42 Kommentare zu “Dialog 22: Per Anhalter

  1. Mir fällt auf, dass ich wirklich noch nie im Leben als Anhalter mitgefahren bin. Ob man da mitunter wirklich so interessante Menschen trifft, wie man in Erzählungen und Filmen sieht?

      1. Man erzählt halt meistens nur von den Erlebnissen, wo es etwas zu erzählen gab. Von allen anderen Mitfahrten bleibt man zum Glück selbst im Small Talk verschont.

  2. Die kreischende Tunte wurde zur Rarität, die elegsnte Dragqueen gehört hingegen längst zum Mainstream. Jedenfalls kenne ich viele (Hetero-)Freunde, die sich am Abend Ru Paul’s Drag Race anschauen.

      1. Im Fernsehen oder live? Dragkämpfe im Schlamm könnte ich mir eigentlich ganz gut vorstellen.

    1. Der Eurovision Song Contest ist noch so ein ziemlich schwules Großevent, das es in den Mainstream geschafft hat. Aber wahrscheinlich haben die meisten Zuschauer erstmal gar nicht gemerkt was sie sich da anschauen und dann war es auf einmal zu spät.

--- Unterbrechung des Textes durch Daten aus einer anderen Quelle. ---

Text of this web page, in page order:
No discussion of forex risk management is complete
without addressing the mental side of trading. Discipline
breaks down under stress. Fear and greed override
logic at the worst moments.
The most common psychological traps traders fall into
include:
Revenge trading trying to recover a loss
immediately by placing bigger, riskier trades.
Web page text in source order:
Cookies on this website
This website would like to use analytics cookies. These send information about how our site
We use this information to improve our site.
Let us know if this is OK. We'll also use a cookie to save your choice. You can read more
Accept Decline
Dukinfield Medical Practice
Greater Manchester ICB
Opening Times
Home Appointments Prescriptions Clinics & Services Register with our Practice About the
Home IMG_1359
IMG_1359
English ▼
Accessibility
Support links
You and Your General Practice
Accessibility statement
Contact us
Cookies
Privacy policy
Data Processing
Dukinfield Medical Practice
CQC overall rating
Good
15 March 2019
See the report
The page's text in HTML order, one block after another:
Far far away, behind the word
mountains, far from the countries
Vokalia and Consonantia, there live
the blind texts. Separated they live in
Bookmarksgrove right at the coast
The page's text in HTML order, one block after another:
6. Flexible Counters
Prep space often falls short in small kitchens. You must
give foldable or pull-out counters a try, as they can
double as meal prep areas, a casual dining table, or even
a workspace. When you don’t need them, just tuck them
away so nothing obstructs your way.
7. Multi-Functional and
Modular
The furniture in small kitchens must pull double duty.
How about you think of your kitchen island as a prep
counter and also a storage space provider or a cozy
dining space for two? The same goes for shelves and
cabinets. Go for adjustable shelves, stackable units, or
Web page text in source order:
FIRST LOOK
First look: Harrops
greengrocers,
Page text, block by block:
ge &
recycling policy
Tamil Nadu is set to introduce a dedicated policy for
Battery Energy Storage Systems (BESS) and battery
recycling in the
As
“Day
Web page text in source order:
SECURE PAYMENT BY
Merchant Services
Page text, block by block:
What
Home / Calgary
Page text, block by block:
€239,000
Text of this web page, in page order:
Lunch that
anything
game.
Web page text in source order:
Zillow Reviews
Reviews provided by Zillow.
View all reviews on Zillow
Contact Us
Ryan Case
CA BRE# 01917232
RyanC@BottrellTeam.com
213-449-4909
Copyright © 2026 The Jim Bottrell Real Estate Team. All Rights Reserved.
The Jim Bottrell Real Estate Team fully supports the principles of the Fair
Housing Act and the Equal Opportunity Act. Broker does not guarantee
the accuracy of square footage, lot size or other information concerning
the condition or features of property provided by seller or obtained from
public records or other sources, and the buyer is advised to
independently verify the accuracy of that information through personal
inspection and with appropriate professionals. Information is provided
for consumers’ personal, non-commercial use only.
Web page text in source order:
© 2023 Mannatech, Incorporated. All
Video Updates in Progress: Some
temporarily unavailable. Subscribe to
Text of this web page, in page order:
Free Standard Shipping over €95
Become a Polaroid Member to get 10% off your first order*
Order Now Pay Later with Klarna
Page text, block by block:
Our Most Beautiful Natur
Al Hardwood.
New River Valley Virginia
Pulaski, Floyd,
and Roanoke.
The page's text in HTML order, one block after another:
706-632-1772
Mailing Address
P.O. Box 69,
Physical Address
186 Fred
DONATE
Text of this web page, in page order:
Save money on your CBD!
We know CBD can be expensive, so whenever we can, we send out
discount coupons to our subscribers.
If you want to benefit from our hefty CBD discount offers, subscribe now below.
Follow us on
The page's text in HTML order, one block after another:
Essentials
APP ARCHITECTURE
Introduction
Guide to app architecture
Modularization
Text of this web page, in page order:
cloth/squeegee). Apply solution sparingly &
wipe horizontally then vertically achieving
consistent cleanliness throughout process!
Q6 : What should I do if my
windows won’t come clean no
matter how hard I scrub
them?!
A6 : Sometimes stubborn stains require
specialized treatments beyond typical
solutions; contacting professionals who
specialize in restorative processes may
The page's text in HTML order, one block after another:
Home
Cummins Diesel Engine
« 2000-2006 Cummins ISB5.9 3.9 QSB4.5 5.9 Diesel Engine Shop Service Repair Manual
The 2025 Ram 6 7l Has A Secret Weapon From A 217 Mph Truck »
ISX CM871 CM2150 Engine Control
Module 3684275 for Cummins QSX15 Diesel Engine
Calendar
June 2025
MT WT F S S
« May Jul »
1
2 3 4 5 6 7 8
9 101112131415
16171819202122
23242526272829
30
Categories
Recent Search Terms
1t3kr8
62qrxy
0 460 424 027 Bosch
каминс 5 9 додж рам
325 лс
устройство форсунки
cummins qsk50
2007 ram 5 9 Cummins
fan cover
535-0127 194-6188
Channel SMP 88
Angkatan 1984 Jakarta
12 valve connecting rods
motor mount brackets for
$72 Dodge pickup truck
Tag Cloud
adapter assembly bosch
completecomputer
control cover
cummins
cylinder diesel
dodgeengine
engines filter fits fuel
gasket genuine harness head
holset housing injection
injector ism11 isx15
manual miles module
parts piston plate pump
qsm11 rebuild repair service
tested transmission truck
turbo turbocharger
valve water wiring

      1. War das schön, als noch Lys Assia und Udo Jürgens gewannen! Die seelenlosen Effekte jetzt sind mir zu stromlinienförmig. Bin um 21.00 Uhr ins Bett gegangen. Der Gay Punk aus Italien reichte mir heute als Facebook-Frühstück und schafft es bestimmt nicht in meinen ‚Liedschatten‘.

      2. Kunst im Wettbewerb ist ja auch schon im Ansatz eine absurde Idee. Gerade weil es ja eben nicht um so etwas wie Gesangstechnik geht, sondern um … naja um was eigentlich? Jedenfalls hat uns der italienische Sänger gelehrt, dass man vor laufender Kamera koksen kann (oder doch nicht?) und dass Unterwäsche überbewertet ist. Hätte schlimmer kommen können.

      3. Es geht um den größten gemeinsamsten Mainstream-Nenner. Und um viel, manchmal wie im Kölner Karneval etwas verkrampfte, gute Laune. Manchmal macht das aber trotzdem Spaß.

  3. Normale Männer werden schicker und in den größeren Städten kann man den Durchschnittshetero auch kaum vom Durchschnittsschwulen unterscheiden.

      1. Zumindest wenn man ein weitergehendes Interesse hat scheint das eine naheliegende Vorgehensweise zu sein. Wer gerne flirtet ist auf jeden Fall im Vorteil.

  4. Ich glaube man kann schon von deutlich unter neunzig Prozent frauenorientierter Männer ausgehen. In Umfragen liegt man ja meistens um die 10% LGBTQ-Zugehörigkeit, aber da kann man doch sicher sein, dass solche Fragen nicht alle ehrlich beantworten.

    1. Das glaube ich auch. Also über die Anteile bin ich ehrlich gesagt nicht informiert, aber dass jeder in solchen Umfragen frei von der Leber Auskunft gibt denke ich eben auch nicht.

      1. Selbstbetrug, falsche Scham … Man denkt an die fürchterlich falschen Wahlumfragen in den USA 2016

  5. Was macht den Mann aus? Da wird es nach Corona nochmal eine gehörige Portion Genderitis geben, wo man dieser Frage nachgehen wird. Ich glaube allerdings nicht, dass man sich da wirklich einig wird.

      1. Biologisch gesehen sollte das recht eindeutig sein. Wenn es um andere Eigenschaften geht wird sich dann aber doch gerne über die Definition eines echten Mannes gestritten.

      2. Für viele Schwule muss ein Mann ja ebenfalls richtig machomäßig männlich sein. Masc4masc heißt das dann neudeutsch. Vorbild ist dann anscheinend doch wieder John Wayne.

  6. Hahaha, die Schwindel-Übungen beim jungen Fensterputzer würde ich gerne sehen! Wieder ein ziemlich gelungener Dialog. Ich mag diese Absurditäten doch sehr.

    1. Diese kulturbedürftigen Menschen lassen sich spätestens jetzt alle mit Astra impfen und sind spätestens bis zum Saisonstart immunisiert.

      1. Ob zumindest die Psychiater einen Aufschwung erleben? Oder ist das doch alles nur ein großes Jammern?

      2. Anderen Generationen hat das Schicksal auch schon mal ein freudloses Jugendjahr ins Füllhorn gelegt. Die wenigsten sind daran zugrunde gegangen. Manche haben davon profitiert.

  7. Es macht ja immer Spaß sich Leute anzuschauen, z.B. am Sonntag im Café. Das Aufregen gehört halt eben auch dazu – und macht vielen sicher auch genauso viel Spaß wie das Schauen.

    1. Nur ist das Beobachten von Passanten meistens ja ziemlich unschuldig. Die Aufregung über das Anderssein von Menschen, die einem fremd sind, kann hingegen schnell bösartige Züge annehmen.

      1. Das liegt nicht zuletzt daran, dass es einfacher (und eben leider auch oft lustiger) ist übereinander als miteinander zu reden.